她摇摇头取笑他道:“你真执着,阿尔萨斯。我尽量吧。”

“不,不是尽量。你一定要来。”他把手伸过桌面,搭在吉安娜手上,彩绘的空蛋壳和糖果被碰散一片。

她浅浅一笑,脸颊泛起红晕,这么久了她还是有点羞涩。

她确实会来。

万圣节之前还有几个小节庆。一个很阴郁,一个充满欢庆,而万圣节两者都是。人们认为在那一天,生死的界限会变得模糊,生者可以感知到已经逝去的人。按传统,这个节日处在秋冬之交,届时王宫外会竖起巨大的稻草人,节庆仪式当天的日落时分,它将被点燃。那是一幅让人敬畏的场景——一个巨大的火人在渐浓的夜色中熊熊燃烧。许愿的人走近它,把树枝扔进噼啪作响的火焰中,象征着“烧掉”所有不想带走的负担,平静的进入沉思的冬日。

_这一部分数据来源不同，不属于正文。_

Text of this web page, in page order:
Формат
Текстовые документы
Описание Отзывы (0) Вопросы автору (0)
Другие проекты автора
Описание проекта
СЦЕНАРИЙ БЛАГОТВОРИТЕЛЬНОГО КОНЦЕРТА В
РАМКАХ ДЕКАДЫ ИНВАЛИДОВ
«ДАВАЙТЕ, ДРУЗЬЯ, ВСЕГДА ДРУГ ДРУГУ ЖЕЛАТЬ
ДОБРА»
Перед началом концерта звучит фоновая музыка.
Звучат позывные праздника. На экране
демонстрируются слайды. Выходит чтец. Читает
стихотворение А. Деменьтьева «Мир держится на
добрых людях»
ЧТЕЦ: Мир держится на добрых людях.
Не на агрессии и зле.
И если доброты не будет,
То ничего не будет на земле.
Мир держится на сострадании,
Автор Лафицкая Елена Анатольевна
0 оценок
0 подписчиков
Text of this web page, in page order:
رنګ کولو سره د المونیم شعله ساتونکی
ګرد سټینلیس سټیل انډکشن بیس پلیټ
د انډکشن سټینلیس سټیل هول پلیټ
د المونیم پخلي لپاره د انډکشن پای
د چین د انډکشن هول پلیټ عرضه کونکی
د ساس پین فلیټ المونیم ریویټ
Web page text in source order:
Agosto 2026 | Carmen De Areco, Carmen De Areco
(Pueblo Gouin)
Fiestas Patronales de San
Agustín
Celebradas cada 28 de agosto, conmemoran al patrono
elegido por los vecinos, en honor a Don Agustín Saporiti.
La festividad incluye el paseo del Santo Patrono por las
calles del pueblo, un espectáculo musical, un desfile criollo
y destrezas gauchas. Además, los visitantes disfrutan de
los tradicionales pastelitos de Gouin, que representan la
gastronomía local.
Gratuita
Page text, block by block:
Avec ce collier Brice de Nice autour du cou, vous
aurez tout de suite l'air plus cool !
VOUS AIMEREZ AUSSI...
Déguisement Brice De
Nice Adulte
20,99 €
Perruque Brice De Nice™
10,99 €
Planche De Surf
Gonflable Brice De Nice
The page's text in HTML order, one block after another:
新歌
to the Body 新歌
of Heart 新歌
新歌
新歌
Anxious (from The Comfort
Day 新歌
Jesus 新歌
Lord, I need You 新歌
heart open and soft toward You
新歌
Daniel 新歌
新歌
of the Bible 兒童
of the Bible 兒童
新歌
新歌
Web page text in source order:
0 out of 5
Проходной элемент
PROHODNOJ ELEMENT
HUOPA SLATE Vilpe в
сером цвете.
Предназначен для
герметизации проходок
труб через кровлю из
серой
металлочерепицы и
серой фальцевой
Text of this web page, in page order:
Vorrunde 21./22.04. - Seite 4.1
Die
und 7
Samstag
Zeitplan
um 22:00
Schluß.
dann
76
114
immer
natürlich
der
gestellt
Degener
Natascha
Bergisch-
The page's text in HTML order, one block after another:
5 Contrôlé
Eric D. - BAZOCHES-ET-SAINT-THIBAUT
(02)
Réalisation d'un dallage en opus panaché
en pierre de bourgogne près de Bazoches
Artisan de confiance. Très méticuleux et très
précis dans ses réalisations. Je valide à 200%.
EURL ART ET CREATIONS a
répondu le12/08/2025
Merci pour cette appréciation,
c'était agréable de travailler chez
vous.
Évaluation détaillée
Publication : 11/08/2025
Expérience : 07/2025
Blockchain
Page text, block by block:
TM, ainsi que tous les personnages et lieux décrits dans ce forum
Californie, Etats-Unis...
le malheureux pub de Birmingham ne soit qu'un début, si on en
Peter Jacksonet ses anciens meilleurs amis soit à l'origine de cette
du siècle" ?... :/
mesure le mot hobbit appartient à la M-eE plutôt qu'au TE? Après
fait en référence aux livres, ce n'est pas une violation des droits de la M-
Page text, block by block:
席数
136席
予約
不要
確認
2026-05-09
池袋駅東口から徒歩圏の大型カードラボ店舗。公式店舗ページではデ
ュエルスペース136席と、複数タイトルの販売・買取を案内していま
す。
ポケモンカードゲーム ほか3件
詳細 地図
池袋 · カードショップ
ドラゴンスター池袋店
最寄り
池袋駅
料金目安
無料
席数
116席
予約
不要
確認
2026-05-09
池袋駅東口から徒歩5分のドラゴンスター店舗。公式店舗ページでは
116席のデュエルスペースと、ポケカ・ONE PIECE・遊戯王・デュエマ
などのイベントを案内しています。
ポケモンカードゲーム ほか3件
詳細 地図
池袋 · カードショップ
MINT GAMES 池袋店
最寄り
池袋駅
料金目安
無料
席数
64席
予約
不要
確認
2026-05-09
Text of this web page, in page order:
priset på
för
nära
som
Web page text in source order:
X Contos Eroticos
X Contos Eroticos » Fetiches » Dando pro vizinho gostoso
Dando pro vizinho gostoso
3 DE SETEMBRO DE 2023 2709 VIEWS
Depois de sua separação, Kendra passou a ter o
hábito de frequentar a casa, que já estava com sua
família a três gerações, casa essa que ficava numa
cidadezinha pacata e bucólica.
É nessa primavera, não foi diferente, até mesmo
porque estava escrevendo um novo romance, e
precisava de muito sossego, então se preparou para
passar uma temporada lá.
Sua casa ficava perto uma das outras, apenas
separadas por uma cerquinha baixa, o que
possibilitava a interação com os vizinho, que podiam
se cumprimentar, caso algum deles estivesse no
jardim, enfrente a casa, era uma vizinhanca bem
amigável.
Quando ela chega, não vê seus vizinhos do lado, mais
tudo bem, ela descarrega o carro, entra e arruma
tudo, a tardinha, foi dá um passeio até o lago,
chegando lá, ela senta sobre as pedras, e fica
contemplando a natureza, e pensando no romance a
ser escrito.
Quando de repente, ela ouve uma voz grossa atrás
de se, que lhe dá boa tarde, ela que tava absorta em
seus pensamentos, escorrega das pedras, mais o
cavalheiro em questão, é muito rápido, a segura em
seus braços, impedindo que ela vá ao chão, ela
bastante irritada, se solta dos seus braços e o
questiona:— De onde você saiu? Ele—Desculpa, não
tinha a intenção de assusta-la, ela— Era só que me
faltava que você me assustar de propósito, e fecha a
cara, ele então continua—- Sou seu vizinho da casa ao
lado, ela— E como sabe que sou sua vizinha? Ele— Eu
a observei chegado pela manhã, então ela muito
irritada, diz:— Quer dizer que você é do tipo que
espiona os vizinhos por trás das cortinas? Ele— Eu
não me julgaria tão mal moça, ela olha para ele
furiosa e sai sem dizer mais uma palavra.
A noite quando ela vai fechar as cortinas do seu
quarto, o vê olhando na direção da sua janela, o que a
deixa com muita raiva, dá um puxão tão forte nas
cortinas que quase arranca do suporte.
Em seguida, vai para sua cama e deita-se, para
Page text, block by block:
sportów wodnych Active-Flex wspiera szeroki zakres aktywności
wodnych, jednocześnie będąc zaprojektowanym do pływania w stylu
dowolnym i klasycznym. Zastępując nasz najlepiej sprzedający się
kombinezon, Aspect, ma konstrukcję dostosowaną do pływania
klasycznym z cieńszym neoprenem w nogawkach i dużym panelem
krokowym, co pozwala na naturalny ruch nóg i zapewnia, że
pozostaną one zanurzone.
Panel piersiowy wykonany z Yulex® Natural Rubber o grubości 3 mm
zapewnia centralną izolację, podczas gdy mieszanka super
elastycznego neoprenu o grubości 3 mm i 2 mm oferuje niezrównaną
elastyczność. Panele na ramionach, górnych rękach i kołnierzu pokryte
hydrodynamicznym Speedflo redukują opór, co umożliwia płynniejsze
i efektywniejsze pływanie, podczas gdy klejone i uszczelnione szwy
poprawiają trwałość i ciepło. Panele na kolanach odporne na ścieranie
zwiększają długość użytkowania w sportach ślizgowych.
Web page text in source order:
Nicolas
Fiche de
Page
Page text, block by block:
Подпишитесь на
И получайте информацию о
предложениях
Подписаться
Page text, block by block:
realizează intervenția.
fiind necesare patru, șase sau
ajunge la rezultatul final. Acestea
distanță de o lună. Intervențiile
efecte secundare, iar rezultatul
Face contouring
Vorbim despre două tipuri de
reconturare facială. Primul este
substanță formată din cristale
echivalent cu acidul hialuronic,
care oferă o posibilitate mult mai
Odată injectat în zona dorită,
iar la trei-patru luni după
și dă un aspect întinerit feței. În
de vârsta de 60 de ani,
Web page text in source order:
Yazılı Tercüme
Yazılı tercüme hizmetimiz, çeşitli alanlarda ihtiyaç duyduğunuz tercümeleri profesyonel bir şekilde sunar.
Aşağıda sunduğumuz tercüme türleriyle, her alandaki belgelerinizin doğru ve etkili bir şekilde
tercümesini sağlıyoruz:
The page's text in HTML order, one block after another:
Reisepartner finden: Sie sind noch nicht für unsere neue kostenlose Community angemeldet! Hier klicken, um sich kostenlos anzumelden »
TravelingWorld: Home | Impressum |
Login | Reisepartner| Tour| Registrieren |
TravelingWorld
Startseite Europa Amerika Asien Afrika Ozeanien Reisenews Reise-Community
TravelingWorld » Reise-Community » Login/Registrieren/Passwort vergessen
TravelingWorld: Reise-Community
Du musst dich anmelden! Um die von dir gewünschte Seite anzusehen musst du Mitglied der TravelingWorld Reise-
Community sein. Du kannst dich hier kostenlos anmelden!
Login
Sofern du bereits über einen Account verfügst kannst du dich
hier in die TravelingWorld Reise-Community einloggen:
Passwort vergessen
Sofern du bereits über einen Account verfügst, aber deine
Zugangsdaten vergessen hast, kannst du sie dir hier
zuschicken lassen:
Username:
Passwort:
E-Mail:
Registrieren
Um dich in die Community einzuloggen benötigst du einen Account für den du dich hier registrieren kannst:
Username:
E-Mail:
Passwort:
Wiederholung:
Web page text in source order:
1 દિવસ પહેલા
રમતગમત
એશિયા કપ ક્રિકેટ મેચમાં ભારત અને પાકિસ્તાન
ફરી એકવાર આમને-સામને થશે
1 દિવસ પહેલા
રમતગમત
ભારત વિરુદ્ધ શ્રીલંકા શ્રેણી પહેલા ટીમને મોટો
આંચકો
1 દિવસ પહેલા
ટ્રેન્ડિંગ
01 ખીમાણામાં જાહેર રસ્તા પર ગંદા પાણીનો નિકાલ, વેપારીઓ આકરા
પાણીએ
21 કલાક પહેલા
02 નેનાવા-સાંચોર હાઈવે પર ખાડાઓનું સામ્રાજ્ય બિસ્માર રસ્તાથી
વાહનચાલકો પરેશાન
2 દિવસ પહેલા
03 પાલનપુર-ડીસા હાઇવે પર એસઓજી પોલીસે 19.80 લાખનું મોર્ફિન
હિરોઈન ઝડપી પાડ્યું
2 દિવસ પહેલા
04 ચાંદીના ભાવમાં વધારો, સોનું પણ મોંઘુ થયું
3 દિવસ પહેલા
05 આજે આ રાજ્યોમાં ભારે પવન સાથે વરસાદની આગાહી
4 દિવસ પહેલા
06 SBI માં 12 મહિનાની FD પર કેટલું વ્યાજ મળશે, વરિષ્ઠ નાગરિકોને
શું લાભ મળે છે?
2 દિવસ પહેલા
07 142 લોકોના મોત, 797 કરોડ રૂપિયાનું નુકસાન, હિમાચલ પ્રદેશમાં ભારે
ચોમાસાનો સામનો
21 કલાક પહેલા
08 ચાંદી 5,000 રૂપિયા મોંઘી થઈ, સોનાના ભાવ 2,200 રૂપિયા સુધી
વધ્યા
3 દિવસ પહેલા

这本来只是乡下人的庆典,不知道什么时候开始流行开来。阿尔萨斯怀疑现在还有几个人真的相信丢个树枝到火里能够解决他们的难题;更不用说能跟死人联系上——如果按照地球人的观点来看,阿尔萨斯是一个彻头彻尾的唯物主义者,他肯定是不信的。不过这是个很受欢迎的节日,而且吉安娜会来——这就够了。

他为这而翘首以盼。他要给她一个惊喜。

此时正值日暮。人群从下午就开始聚集,有的还带来了野餐用具,在提瑞斯法的小丘上享受最后的秋日时光。阿尔萨斯提前在附近部署了一大群卫兵,以防人群聚集时发生什么意外,比如什么踩踏事故、死掉几百人之类的。

众所周知,万圣节是最容易发生这种意外的。

他身着束腰外衣和马裤,披风是秋天的颜色。当他步出王宫,人群爆发出一阵欢呼。他停下来向观众们挥手,领受他们的掌声,接着转身向吉安娜伸出手。

她看上去有点吃惊,不过却笑了,顿时人群高呼着她和他的名字,欢声直上云霄。他们两人一同沿着通道走到稻草巨人前,阿尔萨斯举手示意安静。

“我的人民,我在此与你们共庆这个神眷之夜——在这夜里,我们缅怀逝去的人们,并且抛开阻挡我们继续前行的障碍。我们焚烧稻草人,象征这一年即将过去;正如农夫们焚烧收获后的田野,灰烬滋养土地,而仪式将滋养我们的心灵。很高兴今晚能看到如此多的同胞聚集在此,我也很高兴,能将这难得的荣誉交给吉安娜·普劳德摩尔小姐,她将亲手为我们点燃稻草人。”

吉安娜瞪大了眼——这可完全出乎她的意料了。阿尔萨斯转向她,咧嘴坏笑。

“她是战争英雄戴林·普劳德摩尔上将的女儿,而且她必将通过自己的努力成为艾泽拉斯最伟大的法师。法师精于掌控火焰,我认为今夜由她来点火最为适合。你们同意吗?”

人群兴奋的大喊着,阿尔萨斯知道他们一定会的。他特别擅长调节人群的气氛,调动人们的情绪——这是一位领袖所必备的素质。他朝吉安娜鞠了一躬,趁机耳语道,“给他们露一手吧——他们准会喜欢得不得了。”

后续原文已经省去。